** Opening Data to use block **

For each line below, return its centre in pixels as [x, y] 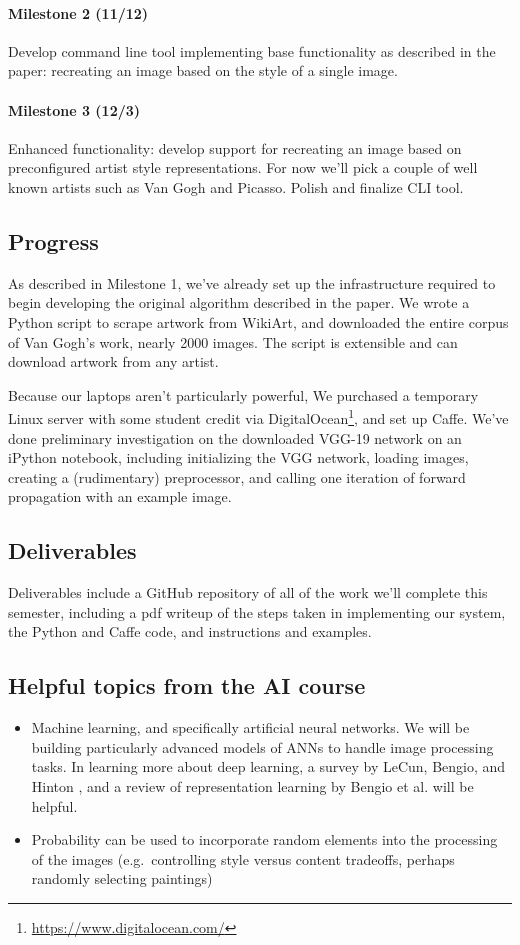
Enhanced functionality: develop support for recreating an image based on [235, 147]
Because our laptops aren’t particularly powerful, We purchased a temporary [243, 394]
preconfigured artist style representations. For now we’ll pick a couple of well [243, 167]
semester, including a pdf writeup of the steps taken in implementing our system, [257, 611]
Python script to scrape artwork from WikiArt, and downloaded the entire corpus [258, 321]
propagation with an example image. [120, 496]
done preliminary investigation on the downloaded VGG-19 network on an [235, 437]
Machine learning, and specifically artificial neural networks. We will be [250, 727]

** Closing Data to use block **
** Opening Data to use block **

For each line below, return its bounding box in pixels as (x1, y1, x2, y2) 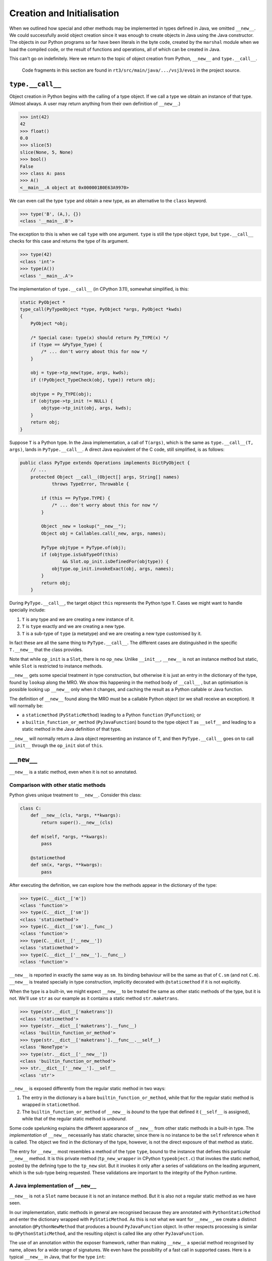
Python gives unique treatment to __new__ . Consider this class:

** Closing Data to use block **

• Work request:
Number only, please: work out how many lines of the listing hold "downloaded".

• Task answer:
2